Extracted records:
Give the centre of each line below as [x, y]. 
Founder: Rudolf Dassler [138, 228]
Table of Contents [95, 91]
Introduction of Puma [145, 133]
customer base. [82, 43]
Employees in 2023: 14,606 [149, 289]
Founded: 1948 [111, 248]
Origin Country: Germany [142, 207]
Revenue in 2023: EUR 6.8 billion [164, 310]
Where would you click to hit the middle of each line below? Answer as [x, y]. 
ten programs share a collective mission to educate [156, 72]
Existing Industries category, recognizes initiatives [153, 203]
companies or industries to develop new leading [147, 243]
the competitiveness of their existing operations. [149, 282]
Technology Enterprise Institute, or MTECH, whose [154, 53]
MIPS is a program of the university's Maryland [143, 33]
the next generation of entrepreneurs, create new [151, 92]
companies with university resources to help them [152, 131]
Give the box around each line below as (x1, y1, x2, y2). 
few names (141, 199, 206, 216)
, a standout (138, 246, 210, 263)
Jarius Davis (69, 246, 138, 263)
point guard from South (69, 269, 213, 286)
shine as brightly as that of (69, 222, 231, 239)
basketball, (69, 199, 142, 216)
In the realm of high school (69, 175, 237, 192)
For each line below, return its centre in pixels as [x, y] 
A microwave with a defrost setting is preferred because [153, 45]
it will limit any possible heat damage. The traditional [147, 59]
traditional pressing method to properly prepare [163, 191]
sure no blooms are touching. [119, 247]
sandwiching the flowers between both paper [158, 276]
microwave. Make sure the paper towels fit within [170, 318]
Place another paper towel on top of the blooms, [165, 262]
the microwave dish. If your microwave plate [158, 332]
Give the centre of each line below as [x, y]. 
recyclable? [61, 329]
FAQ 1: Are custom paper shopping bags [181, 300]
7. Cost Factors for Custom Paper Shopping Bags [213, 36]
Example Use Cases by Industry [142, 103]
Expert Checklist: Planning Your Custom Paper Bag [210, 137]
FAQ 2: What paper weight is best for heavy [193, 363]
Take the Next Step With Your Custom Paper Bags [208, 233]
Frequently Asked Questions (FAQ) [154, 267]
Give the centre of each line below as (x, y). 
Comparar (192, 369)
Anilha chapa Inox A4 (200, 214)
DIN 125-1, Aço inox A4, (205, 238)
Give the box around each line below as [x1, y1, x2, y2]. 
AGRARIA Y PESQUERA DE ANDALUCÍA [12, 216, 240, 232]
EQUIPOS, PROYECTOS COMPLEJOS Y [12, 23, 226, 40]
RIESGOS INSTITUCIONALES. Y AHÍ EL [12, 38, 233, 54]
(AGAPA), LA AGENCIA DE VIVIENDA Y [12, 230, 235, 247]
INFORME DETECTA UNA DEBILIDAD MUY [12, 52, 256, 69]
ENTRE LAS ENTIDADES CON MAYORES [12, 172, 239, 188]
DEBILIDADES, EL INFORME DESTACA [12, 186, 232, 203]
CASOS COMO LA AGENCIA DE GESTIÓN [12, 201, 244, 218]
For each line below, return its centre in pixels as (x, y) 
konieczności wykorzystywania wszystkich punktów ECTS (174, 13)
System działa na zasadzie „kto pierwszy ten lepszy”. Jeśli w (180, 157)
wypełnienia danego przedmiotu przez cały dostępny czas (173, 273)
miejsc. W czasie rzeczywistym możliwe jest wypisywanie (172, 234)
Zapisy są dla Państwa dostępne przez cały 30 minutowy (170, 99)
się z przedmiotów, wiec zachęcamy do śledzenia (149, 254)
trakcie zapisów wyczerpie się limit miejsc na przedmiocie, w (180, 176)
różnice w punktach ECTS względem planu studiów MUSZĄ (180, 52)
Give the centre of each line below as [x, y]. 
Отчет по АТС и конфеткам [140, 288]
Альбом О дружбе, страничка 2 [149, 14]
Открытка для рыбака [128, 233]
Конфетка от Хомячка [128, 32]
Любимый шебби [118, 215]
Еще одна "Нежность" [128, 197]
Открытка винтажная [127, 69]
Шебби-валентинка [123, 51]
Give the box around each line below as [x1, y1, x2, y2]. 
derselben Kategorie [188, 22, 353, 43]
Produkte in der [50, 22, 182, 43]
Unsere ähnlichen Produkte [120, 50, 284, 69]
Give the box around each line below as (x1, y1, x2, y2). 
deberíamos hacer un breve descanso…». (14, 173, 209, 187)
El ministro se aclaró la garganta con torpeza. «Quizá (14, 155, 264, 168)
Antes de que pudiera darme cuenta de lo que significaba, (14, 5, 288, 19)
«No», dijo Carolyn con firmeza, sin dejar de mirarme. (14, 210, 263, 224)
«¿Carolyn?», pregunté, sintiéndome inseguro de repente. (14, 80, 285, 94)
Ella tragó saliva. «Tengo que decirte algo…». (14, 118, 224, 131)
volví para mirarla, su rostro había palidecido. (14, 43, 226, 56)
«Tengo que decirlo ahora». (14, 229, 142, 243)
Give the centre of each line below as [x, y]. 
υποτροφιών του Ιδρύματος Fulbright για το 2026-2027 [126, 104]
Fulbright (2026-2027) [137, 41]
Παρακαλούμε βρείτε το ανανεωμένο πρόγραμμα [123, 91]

=== WHAT YOU ARE ASKED TO DO ===
Retype the entries exactly, please. Leave no line out.

=== ANSWER TO THIS TASK ===
Give the centre of each line below as [x, y]. 
Founder: Rudolf Dassler [138, 228]
Table of Contents [95, 91]
Introduction of Puma [145, 133]
customer base. [82, 43]
Employees in 2023: 14,606 [149, 289]
Founded: 1948 [111, 248]
Origin Country: Germany [142, 207]
Revenue in 2023: EUR 6.8 billion [164, 310]
Where would you click to hit the middle of each line below? Answer as [x, y]. 
ten programs share a collective mission to educate [156, 72]
Existing Industries category, recognizes initiatives [153, 203]
companies or industries to develop new leading [147, 243]
the competitiveness of their existing operations. [149, 282]
Technology Enterprise Institute, or MTECH, whose [154, 53]
MIPS is a program of the university's Maryland [143, 33]
the next generation of entrepreneurs, create new [151, 92]
companies with university resources to help them [152, 131]
Give the box around each line below as (x1, y1, x2, y2). 
few names (141, 199, 206, 216)
, a standout (138, 246, 210, 263)
Jarius Davis (69, 246, 138, 263)
point guard from South (69, 269, 213, 286)
shine as brightly as that of (69, 222, 231, 239)
basketball, (69, 199, 142, 216)
In the realm of high school (69, 175, 237, 192)
For each line below, return its centre in pixels as [x, y] 
A microwave with a defrost setting is preferred because [153, 45]
it will limit any possible heat damage. The traditional [147, 59]
traditional pressing method to properly prepare [163, 191]
sure no blooms are touching. [119, 247]
sandwiching the flowers between both paper [158, 276]
microwave. Make sure the paper towels fit within [170, 318]
Place another paper towel on top of the blooms, [165, 262]
the microwave dish. If your microwave plate [158, 332]
Give the centre of each line below as [x, y]. 
recyclable? [61, 329]
FAQ 1: Are custom paper shopping bags [181, 300]
7. Cost Factors for Custom Paper Shopping Bags [213, 36]
Example Use Cases by Industry [142, 103]
Expert Checklist: Planning Your Custom Paper Bag [210, 137]
FAQ 2: What paper weight is best for heavy [193, 363]
Take the Next Step With Your Custom Paper Bags [208, 233]
Frequently Asked Questions (FAQ) [154, 267]
Give the centre of each line below as (x, y). 
Comparar (192, 369)
Anilha chapa Inox A4 (200, 214)
DIN 125-1, Aço inox A4, (205, 238)
Give the box around each line below as [x1, y1, x2, y2]. 
AGRARIA Y PESQUERA DE ANDALUCÍA [12, 216, 240, 232]
EQUIPOS, PROYECTOS COMPLEJOS Y [12, 23, 226, 40]
RIESGOS INSTITUCIONALES. Y AHÍ EL [12, 38, 233, 54]
(AGAPA), LA AGENCIA DE VIVIENDA Y [12, 230, 235, 247]
INFORME DETECTA UNA DEBILIDAD MUY [12, 52, 256, 69]
ENTRE LAS ENTIDADES CON MAYORES [12, 172, 239, 188]
DEBILIDADES, EL INFORME DESTACA [12, 186, 232, 203]
CASOS COMO LA AGENCIA DE GESTIÓN [12, 201, 244, 218]
For each line below, return its centre in pixels as (x, y) 
konieczności wykorzystywania wszystkich punktów ECTS (174, 13)
System działa na zasadzie „kto pierwszy ten lepszy”. Jeśli w (180, 157)
wypełnienia danego przedmiotu przez cały dostępny czas (173, 273)
miejsc. W czasie rzeczywistym możliwe jest wypisywanie (172, 234)
Zapisy są dla Państwa dostępne przez cały 30 minutowy (170, 99)
się z przedmiotów, wiec zachęcamy do śledzenia (149, 254)
trakcie zapisów wyczerpie się limit miejsc na przedmiocie, w (180, 176)
różnice w punktach ECTS względem planu studiów MUSZĄ (180, 52)
Give the centre of each line below as [x, y]. 
Отчет по АТС и конфеткам [140, 288]
Альбом О дружбе, страничка 2 [149, 14]
Открытка для рыбака [128, 233]
Конфетка от Хомячка [128, 32]
Любимый шебби [118, 215]
Еще одна "Нежность" [128, 197]
Открытка винтажная [127, 69]
Шебби-валентинка [123, 51]
Give the box around each line below as [x1, y1, x2, y2]. 
derselben Kategorie [188, 22, 353, 43]
Produkte in der [50, 22, 182, 43]
Unsere ähnlichen Produkte [120, 50, 284, 69]
Give the box around each line below as (x1, y1, x2, y2). 
deberíamos hacer un breve descanso…». (14, 173, 209, 187)
El ministro se aclaró la garganta con torpeza. «Quizá (14, 155, 264, 168)
Antes de que pudiera darme cuenta de lo que significaba, (14, 5, 288, 19)
«No», dijo Carolyn con firmeza, sin dejar de mirarme. (14, 210, 263, 224)
«¿Carolyn?», pregunté, sintiéndome inseguro de repente. (14, 80, 285, 94)
Ella tragó saliva. «Tengo que decirte algo…». (14, 118, 224, 131)
volví para mirarla, su rostro había palidecido. (14, 43, 226, 56)
«Tengo que decirlo ahora». (14, 229, 142, 243)
Give the centre of each line below as [x, y]. 
υποτροφιών του Ιδρύματος Fulbright για το 2026-2027 [126, 104]
Fulbright (2026-2027) [137, 41]
Παρακαλούμε βρείτε το ανανεωμένο πρόγραμμα [123, 91]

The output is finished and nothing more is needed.